### Work order
Using the data below, restate exactly every line from the one with "Definition [dfn:1.13] , [4, 290, 67, 300]" up to and including the one with "this chapter list". No picture belongs in it.

### Provided data
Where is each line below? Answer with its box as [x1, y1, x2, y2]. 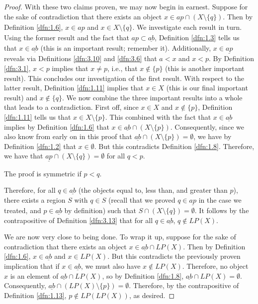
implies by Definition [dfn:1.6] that [4, 121, 109, 132]
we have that [4, 151, 43, 161]
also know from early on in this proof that [4, 131, 132, 142]
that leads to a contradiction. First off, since [4, 102, 139, 112]
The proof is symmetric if [4, 168, 82, 178]
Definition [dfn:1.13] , [4, 290, 67, 300]
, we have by [193, 131, 232, 142]
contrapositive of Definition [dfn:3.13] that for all [4, 215, 153, 225]
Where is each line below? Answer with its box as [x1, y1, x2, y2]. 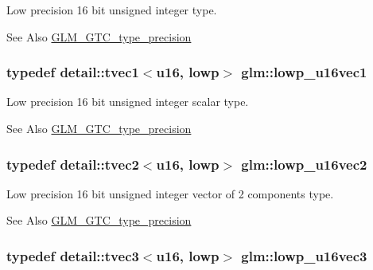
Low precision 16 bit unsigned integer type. [6, 2, 217, 18]
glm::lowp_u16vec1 [241, 62, 367, 82]
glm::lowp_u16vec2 [241, 154, 367, 174]
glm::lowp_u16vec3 [241, 245, 367, 265]
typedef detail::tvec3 [6, 245, 139, 265]
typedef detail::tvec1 [6, 62, 139, 82]
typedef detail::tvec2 [6, 154, 139, 174]
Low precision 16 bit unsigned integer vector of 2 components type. [6, 185, 334, 202]
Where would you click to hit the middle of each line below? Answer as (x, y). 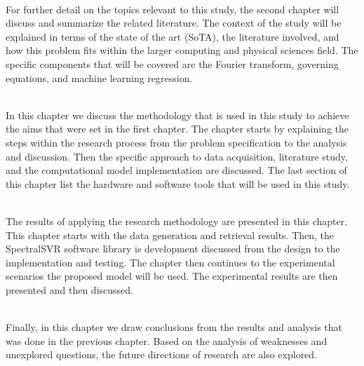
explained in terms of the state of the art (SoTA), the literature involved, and (173, 36)
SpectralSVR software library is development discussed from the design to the (173, 249)
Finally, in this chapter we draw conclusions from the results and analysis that (174, 327)
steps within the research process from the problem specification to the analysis (176, 142)
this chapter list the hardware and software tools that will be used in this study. (178, 183)
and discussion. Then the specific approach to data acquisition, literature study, (177, 156)
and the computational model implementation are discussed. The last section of (176, 170)
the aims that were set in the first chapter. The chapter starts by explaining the (177, 129)
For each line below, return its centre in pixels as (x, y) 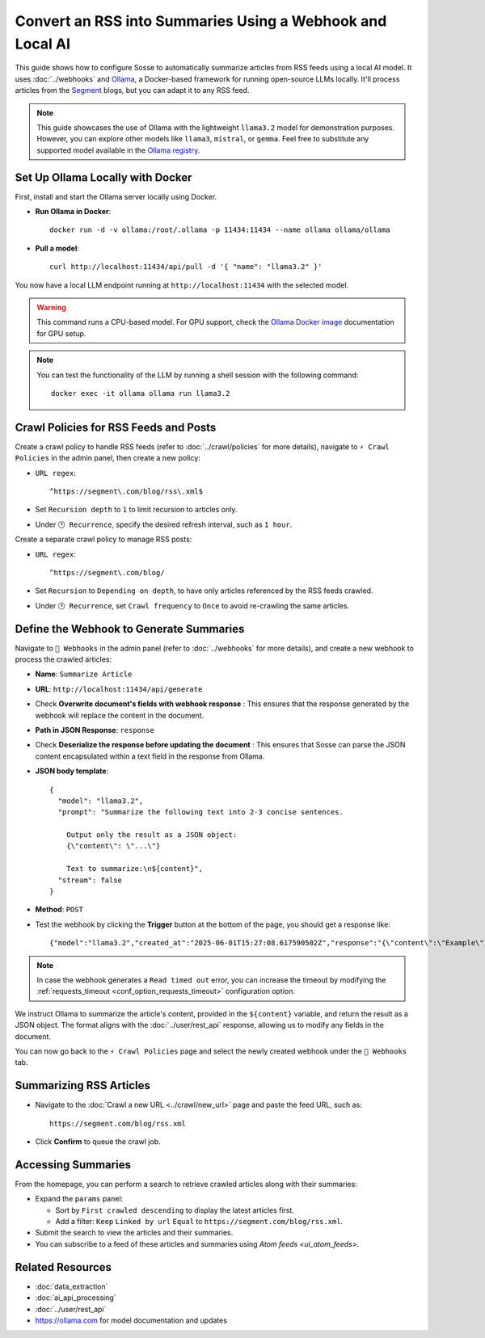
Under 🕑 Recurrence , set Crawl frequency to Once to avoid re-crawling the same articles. (192, 605)
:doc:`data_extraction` (72, 1286)
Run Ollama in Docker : (73, 211)
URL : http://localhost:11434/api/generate (119, 689)
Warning (51, 307)
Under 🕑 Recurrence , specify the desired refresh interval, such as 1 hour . (164, 524)
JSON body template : (72, 771)
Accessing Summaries (73, 1165)
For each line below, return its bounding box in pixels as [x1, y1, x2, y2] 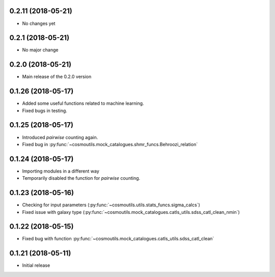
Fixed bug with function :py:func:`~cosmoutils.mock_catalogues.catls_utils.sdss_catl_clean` [22, 236, 214, 242]
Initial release [22, 262, 50, 268]
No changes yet [22, 20, 56, 26]
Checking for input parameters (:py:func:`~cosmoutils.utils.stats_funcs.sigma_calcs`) [22, 202, 201, 208]
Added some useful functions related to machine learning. [22, 100, 145, 106]
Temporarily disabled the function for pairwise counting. [22, 175, 141, 181]
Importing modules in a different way [22, 168, 99, 174]
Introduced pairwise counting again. [22, 134, 98, 140]
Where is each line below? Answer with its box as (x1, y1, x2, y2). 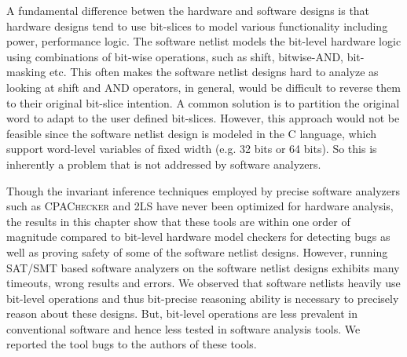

### The answer
Definition [dfn:1.13] , [4, 290, 67, 300]
, we have by [193, 131, 232, 142]
contrapositive of Definition [dfn:3.13] that for all [4, 215, 153, 225]
Where is each line below? Answer with its box as [x1, y1, x2, y2]. 
Low precision 16 bit unsigned integer type. [6, 2, 217, 18]
glm::lowp_u16vec1 [241, 62, 367, 82]
glm::lowp_u16vec2 [241, 154, 367, 174]
glm::lowp_u16vec3 [241, 245, 367, 265]
typedef detail::tvec3 [6, 245, 139, 265]
typedef detail::tvec1 [6, 62, 139, 82]
typedef detail::tvec2 [6, 154, 139, 174]
Low precision 16 bit unsigned integer vector of 2 components type. [6, 185, 334, 202]
Where would you click to hit the middle of each line below? Answer as (x, y). 
explained in terms of the state of the art (SoTA), the literature involved, and (173, 36)
SpectralSVR software library is development discussed from the design to the (173, 249)
Finally, in this chapter we draw conclusions from the results and analysis that (174, 327)
steps within the research process from the problem specification to the analysis (176, 142)
this chapter list the hardware and software tools that will be used in this study. (178, 183)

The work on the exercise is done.